Im Rahmen von FuelEU Maritime müssen Fracht- und Passagierschiffe diese Infrastruktur nutzen, anstatt Treibstoff in den Motoren zu verbrennen, um ihren Energiebedarf während des Aufenthalts im Hafen zu decken. Die Maßnahme soll die Luftqualität in den Häfen verbessern.

Zwei-Prozent-Ziel für E-Fuels

Im Gegensatz zur Europäischen Kommission enthält der Standpunkt des Parlaments ein Unterziel von zwei Prozent für E-Fuels.

E-Fuels, auch bekannt als synthetische Kraftstoffe, werden aus Wasserstoff hergestellt, der mit erneuerbarem Strom erzeugt wird.

Die Umweltorganisation Transport & Environment (T&E) warnte, dass das 2-prozentige E-Fuels-Ziel nicht ausreiche, um die Verpflichtungen der EU im Rahmen des Pariser Klimaabkommens zu erfüllen. Stattdessen plädiert T&E für ein Unterziel von sechs Prozent.

„Die EU muss darauf aufbauen und mutiger werden. Es gibt einen klaren Willen, die Verschmutzung der Schifffahrtsindustrie zu reduzieren. Dies ist nur der Anfang“, sagte Delphine Gozillon, Referentin für nachhaltige Schifffahrt bei T&E.

Auf die Frage, warum er sich nicht für ein höheres Teilziel für E-Fuels eingesetzt habe, sagte Warborn, dass dies eine Frage der Verfügbarkeit von E-Fuels sei. Derzeit werden synthetische Kraftstoffe nur in winzigen Mengen hergestellt, obwohl der Markt in den kommenden Jahren erheblich wachsen dürfte.

„Der maritime Sektor muss leistungsfähig sein. Wenn es keine Verfügbarkeit von Kraftstoffen gibt, werden sie in dieser Situation durch Geldstrafen belastet. Das wäre nicht fair gegenüber den Schiffseignern“, so Warborn.

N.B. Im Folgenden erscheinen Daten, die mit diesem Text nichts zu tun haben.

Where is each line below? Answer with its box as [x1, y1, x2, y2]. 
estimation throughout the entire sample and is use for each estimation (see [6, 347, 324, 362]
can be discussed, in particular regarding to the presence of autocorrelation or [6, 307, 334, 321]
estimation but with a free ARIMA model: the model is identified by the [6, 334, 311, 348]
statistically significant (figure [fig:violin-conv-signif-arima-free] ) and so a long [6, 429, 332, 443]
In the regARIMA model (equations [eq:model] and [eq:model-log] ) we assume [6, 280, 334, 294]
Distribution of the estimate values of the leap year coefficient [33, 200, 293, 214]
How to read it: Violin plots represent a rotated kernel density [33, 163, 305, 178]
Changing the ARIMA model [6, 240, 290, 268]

Für den Fall, dass die Unternehmen diese Maßnahmen nicht einhalten, fordern die EU-Abgeordneten die Verhängung von Strafgeldern. Diese Strafen würden in einen speziellen „Ozeanfonds“ fließen, der die Entwicklung neuer, emissionsarmer Schiffstechnologien unterstützen würde.

Kritik

Die Grünen im Europaparlament hatten gefordert, das Emissionsreduktionsziel auf 100 Prozent bis 2050 anzuheben und beantragten die Abschaffung verschiedener Ausnahmeregelungen. Ihre Änderungsantrage wurden jedoch im Plenum abgelehnt. Das Dossier wurde ohne jegliche Änderungen verabschiedet.

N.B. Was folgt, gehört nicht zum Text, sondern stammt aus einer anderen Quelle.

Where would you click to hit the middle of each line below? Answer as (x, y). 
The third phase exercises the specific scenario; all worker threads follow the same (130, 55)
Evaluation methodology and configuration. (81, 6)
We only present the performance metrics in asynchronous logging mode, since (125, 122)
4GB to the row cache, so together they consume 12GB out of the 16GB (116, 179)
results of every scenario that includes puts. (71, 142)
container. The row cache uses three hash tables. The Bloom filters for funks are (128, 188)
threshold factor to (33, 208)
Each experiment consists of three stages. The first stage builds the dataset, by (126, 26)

Laut der Schattenberichterstatterin der Grünen, Jutta Paulus, bedeutet die Ablehnung der Änderungsanträge, dass die Position des Parlaments „nicht mit den EU-Klimazielen vereinbar“ sei.

„Eine Mehrheit aus Konservativen, Liberalen und Sozialdemokraten im Europäischen Parlament will die Schifffahrtsindustrie von ihren Verpflichtungen im Klima- und Umweltschutz entbinden, obwohl die Europäische Union auf internationaler Ebene offiziell für strengere Auflagen eintritt“, sagte sie.

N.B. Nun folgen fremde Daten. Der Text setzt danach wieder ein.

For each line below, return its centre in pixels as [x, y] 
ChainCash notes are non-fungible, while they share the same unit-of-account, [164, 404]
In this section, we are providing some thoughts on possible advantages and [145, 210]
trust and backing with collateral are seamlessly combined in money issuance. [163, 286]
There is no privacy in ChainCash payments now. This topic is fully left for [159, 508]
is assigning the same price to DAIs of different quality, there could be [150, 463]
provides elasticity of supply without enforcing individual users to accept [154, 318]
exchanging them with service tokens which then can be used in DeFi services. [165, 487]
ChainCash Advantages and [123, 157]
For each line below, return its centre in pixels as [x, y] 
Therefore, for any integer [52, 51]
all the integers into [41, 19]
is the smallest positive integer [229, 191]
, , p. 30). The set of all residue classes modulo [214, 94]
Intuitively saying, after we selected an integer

Von Seiten der Industrie war der Empfang eher positiv, mit einigen Vorbehalten.

Jim Corbett, der europäische Umweltdirektor des World Shipping Council, sagte, die Gesetzgebung werde ein wirksames Instrument zur Dekarbonisierung sein. Er äußerte jedoch die Sorge, dass das E-Fuel-Mandat des Parlaments zu „unnötiger Komplexität“ und „schrittweisen Anpassungen“ führen könnte, statt zu langfristigen Investitionen in CO2-arme Wege.

„Erstens sind Unter-Quoten nicht notwendig. Die leistungsbezogenen Grenzwerte für die Treibhausgasintensität werden Schiffseigner und Reeder dazu bringen, gemeinsam die besten Wege für die Dekarbonisierung der Schifffahrt zu finden“, sagte er gegenüber EURACTIV.

„Zweitens könnten sie von dem Ziel ablenken, die Treibhausgasintensität zu reduzieren, so dass das Erreichen von Unterquoten in den Mittelpunkt rückt“, fügte er hinzu.

Das Europäische Parlament, vertreten durch den EU-Abgeordneten Warborn, wird nun die endgültige Gesetzgebung mit den EU-Mitgliedstaaten verhandeln. Es wird erwartet, dass die Diskussionen noch vor Ende Oktober beginnen werden.